= YOUR TASK =
When you reach the line below that has "SYNOPSIS [5, 92, 71, 107]", start returning lines exactly, and stop after the line that has "argument individually, using"; skip the pictures.

= DATA UNDER STUDY =
++++++++++

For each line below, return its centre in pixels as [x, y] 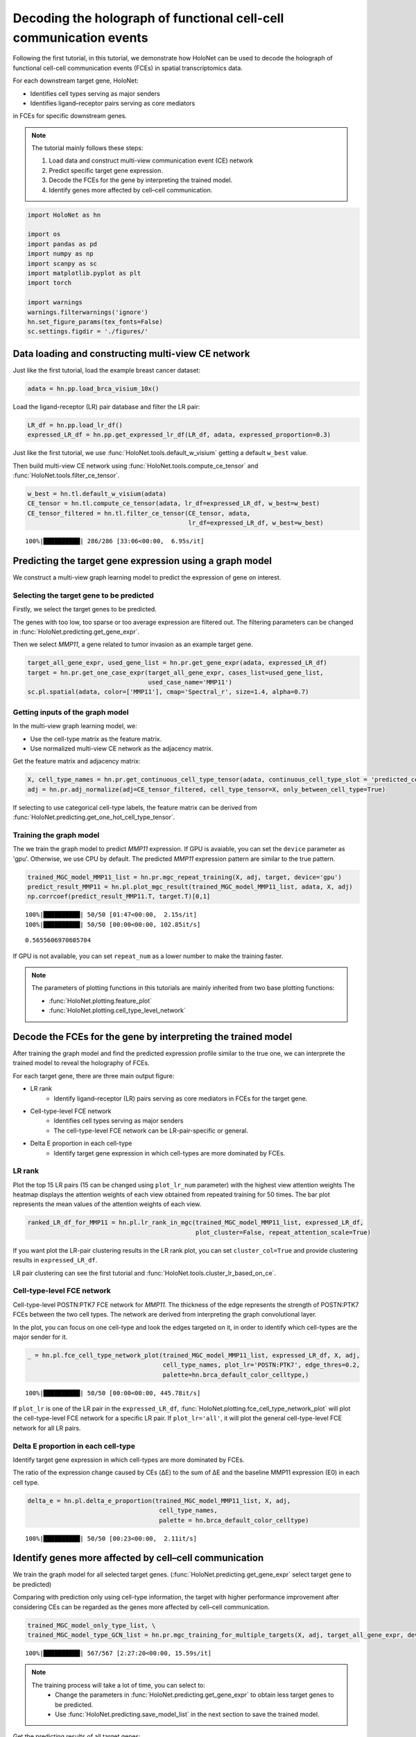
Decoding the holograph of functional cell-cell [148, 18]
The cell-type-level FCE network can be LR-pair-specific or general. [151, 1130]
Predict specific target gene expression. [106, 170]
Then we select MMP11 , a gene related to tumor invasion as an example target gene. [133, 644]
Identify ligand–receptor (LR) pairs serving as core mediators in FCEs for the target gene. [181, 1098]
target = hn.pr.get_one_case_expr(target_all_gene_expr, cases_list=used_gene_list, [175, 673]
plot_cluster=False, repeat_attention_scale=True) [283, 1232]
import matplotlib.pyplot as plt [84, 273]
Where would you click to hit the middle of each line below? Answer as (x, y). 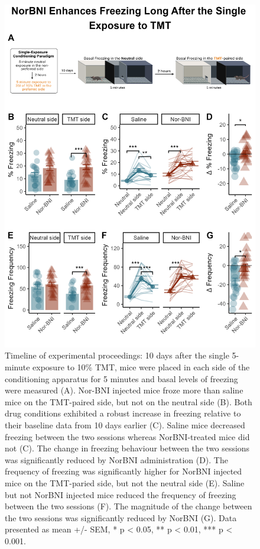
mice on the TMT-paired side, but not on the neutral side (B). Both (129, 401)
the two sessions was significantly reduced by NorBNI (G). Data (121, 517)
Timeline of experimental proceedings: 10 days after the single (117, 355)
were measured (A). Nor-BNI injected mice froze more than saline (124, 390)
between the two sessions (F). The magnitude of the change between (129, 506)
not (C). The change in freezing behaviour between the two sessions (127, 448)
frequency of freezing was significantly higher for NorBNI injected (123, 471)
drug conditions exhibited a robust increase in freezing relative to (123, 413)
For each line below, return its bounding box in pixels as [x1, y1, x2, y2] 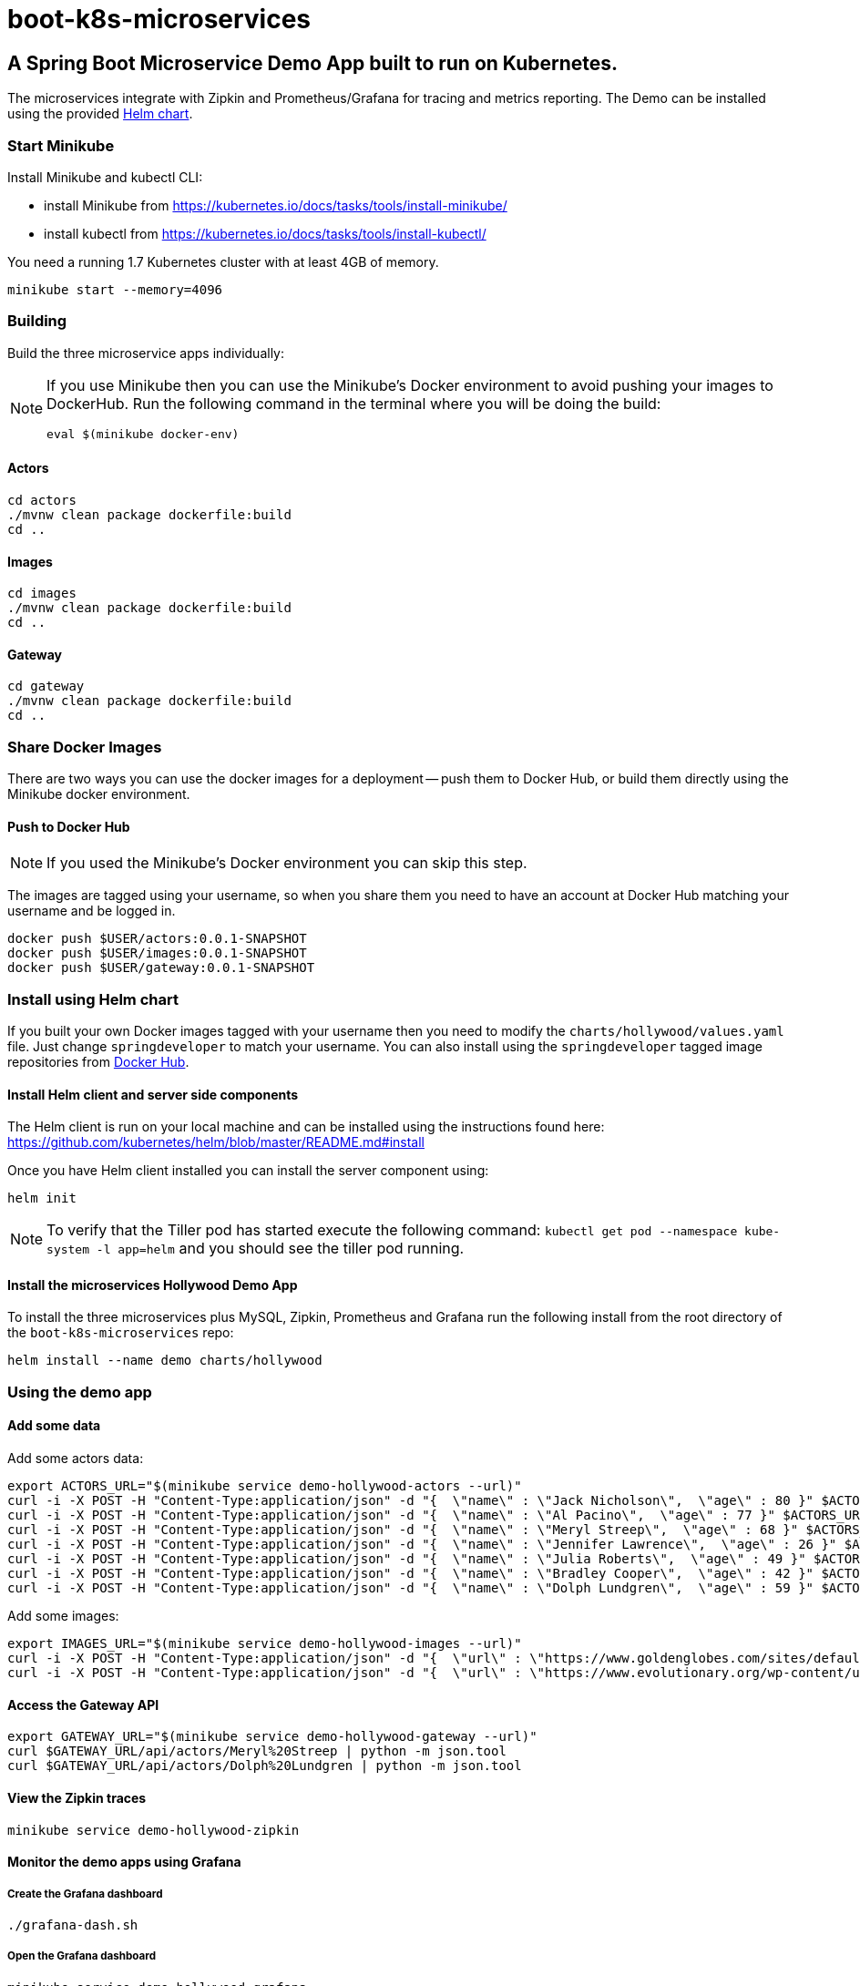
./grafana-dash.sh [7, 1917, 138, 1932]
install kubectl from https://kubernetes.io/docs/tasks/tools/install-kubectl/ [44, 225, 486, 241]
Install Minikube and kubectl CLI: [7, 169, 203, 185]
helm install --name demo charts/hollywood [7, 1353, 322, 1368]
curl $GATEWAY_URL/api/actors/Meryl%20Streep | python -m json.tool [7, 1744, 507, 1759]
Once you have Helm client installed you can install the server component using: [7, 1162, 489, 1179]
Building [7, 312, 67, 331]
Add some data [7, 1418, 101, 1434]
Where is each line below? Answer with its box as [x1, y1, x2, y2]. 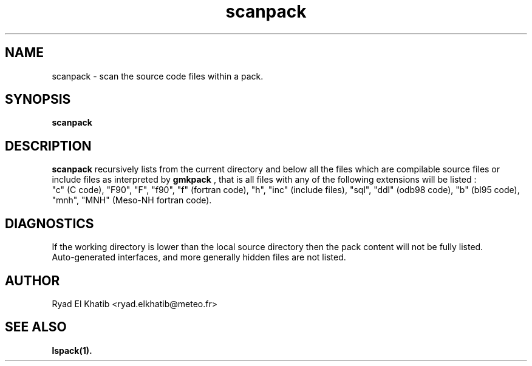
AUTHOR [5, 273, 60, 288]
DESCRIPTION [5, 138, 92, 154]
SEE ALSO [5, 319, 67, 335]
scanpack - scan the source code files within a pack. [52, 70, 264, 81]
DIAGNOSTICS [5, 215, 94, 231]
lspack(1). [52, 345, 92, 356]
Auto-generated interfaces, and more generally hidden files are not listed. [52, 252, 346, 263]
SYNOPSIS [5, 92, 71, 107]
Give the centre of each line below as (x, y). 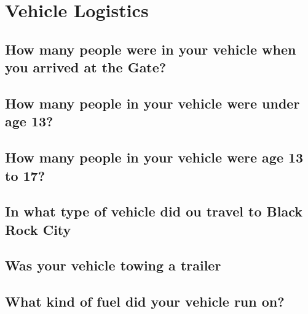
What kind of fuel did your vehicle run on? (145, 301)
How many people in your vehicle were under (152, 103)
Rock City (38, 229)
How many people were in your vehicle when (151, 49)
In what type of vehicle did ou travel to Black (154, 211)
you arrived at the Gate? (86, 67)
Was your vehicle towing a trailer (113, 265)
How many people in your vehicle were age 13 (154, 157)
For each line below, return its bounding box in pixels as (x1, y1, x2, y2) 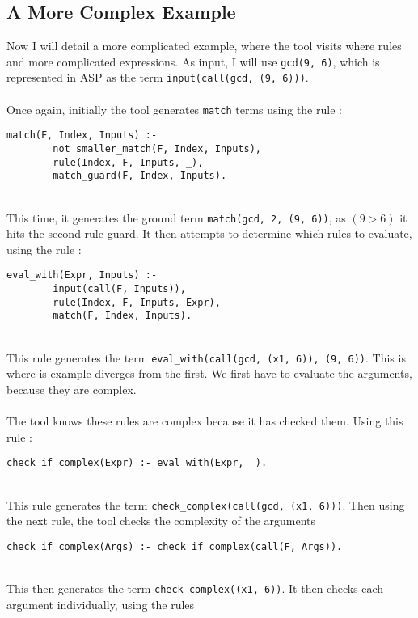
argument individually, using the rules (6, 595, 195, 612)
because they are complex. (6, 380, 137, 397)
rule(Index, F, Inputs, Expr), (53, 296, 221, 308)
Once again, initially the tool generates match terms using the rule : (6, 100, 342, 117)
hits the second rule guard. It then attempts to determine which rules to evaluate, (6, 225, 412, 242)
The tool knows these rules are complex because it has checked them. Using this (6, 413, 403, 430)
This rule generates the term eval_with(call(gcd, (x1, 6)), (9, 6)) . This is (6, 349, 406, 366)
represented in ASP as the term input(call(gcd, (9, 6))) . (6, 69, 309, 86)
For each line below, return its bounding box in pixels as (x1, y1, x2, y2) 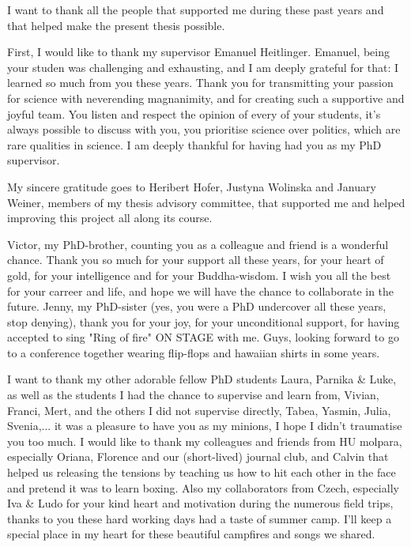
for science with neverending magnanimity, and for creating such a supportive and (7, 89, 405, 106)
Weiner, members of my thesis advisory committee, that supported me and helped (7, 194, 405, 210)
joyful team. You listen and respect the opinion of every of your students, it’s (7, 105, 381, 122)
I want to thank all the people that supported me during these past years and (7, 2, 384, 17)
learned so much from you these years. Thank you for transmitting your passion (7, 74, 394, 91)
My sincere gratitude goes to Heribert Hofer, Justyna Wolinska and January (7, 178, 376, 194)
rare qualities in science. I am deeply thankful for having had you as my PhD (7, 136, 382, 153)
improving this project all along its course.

++++++++++

= WRITTEN RESPONSE =
SYNOPSIS [5, 92, 71, 107]
Give the centre of each line below as (x, y). 
What kind of fuel did your vehicle run on? (145, 301)
How many people in your vehicle were under (152, 103)
Rock City (38, 229)
How many people were in your vehicle when (151, 49)
In what type of vehicle did ou travel to Black (154, 211)
you arrived at the Gate? (86, 67)
Was your vehicle towing a trailer (113, 265)
How many people in your vehicle were age 13 (154, 157)
For each line below, return its bounding box in pixels as (x1, y1, x2, y2) 
argument individually, using the rules (6, 595, 195, 612)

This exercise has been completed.